→ **YOUR OBJECTIVE**:
In the output, include exactly the lines from the beginning of the records up to and including the one that contains "Koalitionsvertrages zur 17.", and leave out the pictures.

→ **Stored entries**:
▬▬▬▬▬▬▬▬▬▬

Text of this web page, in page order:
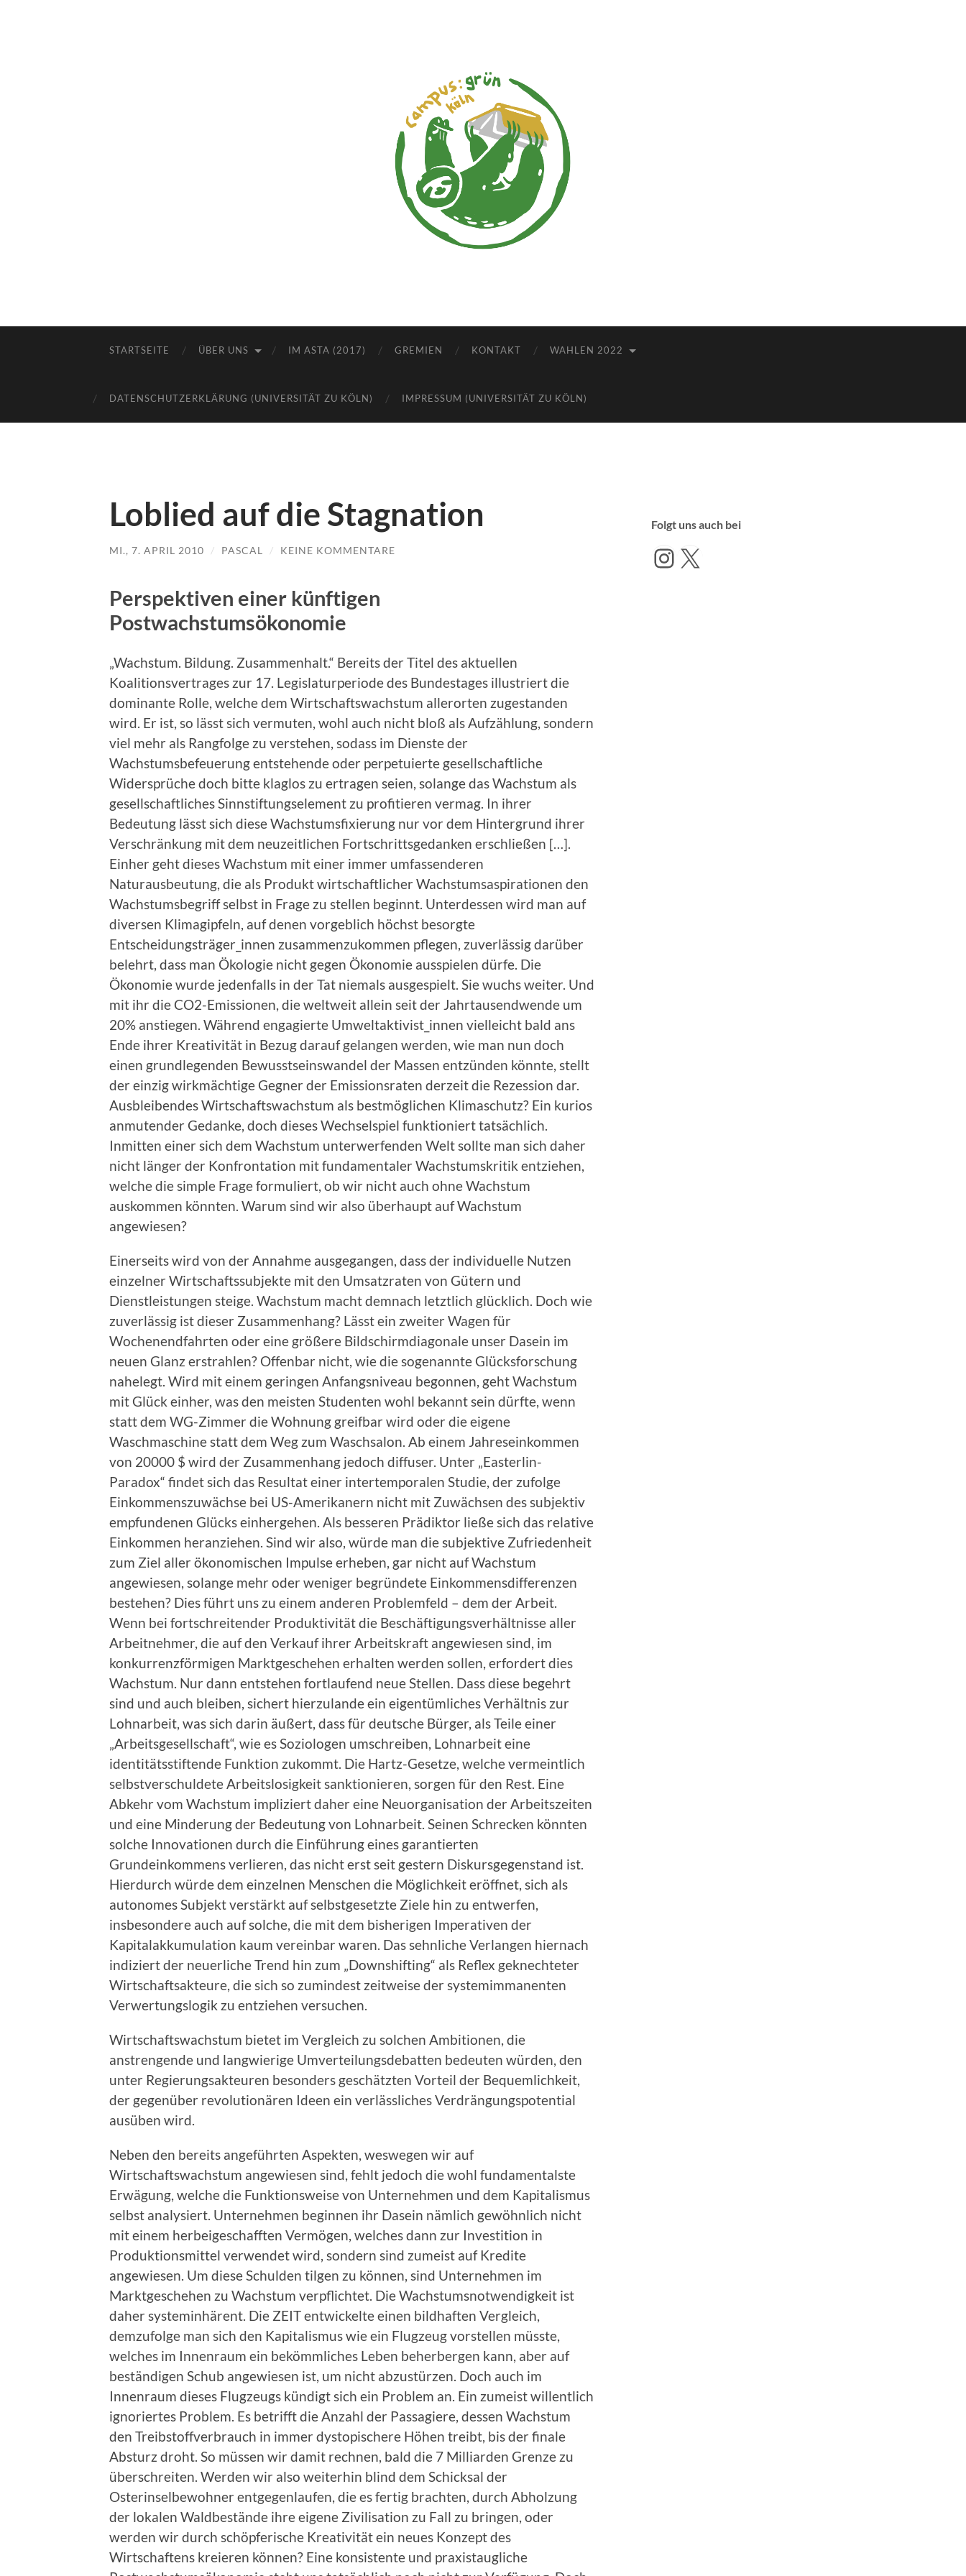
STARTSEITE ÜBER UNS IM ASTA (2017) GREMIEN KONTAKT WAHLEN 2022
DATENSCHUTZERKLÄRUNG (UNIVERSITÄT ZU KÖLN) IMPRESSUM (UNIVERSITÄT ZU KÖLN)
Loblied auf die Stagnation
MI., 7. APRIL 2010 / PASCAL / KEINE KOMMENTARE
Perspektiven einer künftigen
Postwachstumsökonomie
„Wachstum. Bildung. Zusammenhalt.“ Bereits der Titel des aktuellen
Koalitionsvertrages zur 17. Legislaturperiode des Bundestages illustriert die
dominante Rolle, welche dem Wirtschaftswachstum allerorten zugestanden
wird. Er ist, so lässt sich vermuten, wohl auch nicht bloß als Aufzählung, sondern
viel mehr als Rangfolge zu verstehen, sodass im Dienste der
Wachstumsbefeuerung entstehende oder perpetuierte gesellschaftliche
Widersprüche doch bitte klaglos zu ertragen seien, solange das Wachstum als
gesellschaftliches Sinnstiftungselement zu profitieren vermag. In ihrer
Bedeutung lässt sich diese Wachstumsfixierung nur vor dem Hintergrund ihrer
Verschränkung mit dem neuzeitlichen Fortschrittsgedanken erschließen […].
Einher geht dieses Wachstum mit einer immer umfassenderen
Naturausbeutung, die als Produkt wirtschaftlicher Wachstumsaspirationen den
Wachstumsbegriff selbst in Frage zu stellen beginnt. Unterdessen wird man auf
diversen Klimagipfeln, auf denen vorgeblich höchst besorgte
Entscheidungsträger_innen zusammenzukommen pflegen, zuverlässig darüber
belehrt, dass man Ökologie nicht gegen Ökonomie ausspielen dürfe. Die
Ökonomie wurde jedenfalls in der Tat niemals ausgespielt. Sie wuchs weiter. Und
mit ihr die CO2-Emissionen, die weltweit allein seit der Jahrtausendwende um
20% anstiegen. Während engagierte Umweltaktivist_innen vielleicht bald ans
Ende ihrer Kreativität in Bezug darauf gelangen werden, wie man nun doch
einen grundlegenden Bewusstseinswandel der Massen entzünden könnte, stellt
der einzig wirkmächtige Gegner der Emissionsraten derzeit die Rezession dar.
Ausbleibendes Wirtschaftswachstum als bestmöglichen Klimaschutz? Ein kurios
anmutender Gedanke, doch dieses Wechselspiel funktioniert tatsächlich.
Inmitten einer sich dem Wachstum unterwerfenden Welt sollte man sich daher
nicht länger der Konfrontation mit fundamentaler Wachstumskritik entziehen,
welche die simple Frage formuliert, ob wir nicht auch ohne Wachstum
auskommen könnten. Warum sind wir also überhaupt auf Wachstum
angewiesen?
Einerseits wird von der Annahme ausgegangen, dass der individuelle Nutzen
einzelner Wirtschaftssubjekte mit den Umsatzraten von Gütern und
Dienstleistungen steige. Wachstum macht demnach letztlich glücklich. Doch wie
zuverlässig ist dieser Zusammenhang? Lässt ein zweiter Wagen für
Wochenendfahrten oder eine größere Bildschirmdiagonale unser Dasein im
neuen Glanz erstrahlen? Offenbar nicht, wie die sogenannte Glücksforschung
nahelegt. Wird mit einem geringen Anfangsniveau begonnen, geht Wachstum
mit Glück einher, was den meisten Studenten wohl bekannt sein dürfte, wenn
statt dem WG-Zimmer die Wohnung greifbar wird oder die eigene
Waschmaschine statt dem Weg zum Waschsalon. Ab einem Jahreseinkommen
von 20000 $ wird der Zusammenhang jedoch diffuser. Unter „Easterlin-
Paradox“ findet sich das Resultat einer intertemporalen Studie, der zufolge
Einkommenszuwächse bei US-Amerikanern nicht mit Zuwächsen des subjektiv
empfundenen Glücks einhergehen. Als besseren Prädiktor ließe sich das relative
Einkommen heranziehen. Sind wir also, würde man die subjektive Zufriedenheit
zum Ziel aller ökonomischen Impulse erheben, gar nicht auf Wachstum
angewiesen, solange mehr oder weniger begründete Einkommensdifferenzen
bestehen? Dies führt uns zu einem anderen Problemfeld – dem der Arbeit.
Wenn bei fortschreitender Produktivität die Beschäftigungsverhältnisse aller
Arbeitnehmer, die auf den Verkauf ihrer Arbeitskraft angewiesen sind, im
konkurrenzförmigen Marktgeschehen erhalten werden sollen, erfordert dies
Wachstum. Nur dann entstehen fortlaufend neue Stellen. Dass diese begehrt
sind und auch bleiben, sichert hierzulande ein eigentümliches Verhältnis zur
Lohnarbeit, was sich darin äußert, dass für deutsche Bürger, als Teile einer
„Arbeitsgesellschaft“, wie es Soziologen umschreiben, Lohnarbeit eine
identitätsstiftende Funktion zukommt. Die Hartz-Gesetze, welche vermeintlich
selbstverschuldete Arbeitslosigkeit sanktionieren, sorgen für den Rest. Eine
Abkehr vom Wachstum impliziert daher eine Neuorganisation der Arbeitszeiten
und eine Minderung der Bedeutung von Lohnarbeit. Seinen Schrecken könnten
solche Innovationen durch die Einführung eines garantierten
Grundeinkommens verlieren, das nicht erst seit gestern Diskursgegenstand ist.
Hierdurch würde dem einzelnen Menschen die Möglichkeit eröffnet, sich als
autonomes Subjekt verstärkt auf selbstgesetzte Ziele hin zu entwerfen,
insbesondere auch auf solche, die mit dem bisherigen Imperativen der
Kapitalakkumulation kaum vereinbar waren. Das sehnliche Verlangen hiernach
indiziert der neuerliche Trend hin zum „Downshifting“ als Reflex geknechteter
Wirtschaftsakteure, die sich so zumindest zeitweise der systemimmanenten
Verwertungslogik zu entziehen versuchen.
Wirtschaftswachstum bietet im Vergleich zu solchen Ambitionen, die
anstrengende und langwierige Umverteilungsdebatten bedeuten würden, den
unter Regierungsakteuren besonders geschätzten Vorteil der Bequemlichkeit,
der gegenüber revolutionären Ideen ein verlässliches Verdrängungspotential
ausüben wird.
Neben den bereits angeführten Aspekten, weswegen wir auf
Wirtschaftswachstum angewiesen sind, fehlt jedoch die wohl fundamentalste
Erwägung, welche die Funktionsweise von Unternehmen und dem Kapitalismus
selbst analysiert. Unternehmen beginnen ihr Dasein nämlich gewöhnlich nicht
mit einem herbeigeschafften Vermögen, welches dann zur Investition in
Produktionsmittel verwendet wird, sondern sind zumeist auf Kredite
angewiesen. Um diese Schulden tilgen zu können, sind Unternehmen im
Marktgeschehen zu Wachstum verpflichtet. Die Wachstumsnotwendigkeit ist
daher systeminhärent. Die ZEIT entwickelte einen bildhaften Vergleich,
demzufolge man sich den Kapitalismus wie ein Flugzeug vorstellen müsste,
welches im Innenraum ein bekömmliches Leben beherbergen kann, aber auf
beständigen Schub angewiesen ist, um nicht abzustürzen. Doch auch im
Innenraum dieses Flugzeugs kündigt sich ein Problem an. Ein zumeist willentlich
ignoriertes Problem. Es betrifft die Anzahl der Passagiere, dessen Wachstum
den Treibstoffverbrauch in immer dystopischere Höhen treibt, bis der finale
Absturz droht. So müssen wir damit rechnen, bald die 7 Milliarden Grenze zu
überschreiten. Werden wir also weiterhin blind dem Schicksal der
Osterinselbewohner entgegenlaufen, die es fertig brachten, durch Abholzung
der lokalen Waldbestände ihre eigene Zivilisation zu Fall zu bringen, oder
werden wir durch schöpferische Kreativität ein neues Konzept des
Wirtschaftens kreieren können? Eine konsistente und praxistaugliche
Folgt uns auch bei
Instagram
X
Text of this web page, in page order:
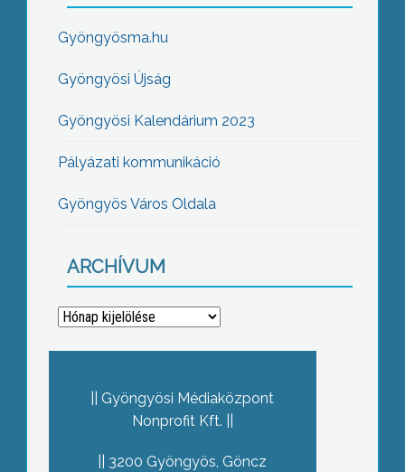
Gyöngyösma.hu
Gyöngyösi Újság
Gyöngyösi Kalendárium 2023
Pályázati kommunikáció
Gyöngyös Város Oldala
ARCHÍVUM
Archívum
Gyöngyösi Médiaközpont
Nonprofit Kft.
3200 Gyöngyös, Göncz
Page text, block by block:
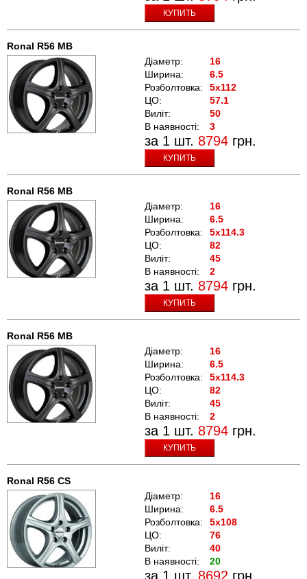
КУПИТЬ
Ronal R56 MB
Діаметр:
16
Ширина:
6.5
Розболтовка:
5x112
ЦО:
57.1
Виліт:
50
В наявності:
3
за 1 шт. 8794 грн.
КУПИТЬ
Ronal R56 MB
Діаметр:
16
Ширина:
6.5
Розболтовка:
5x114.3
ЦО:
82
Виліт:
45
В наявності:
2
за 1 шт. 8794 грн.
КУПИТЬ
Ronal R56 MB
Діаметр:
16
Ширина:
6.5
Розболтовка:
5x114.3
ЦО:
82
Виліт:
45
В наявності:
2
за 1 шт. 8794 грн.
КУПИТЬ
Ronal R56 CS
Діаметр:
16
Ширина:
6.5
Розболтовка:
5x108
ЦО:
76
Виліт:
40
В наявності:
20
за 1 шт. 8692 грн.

▬▬▬▬▬▬▬▬▬▬

→ **SOLUTION TO THE PROBLEM**:
Text of this web page, in page order:
STARTSEITE ÜBER UNS IM ASTA (2017) GREMIEN KONTAKT WAHLEN 2022
DATENSCHUTZERKLÄRUNG (UNIVERSITÄT ZU KÖLN) IMPRESSUM (UNIVERSITÄT ZU KÖLN)
Loblied auf die Stagnation
MI., 7. APRIL 2010 / PASCAL / KEINE KOMMENTARE
Perspektiven einer künftigen
Postwachstumsökonomie
„Wachstum. Bildung. Zusammenhalt.“ Bereits der Titel des aktuellen
Koalitionsvertrages zur 17. Legislaturperiode des Bundestages illustriert die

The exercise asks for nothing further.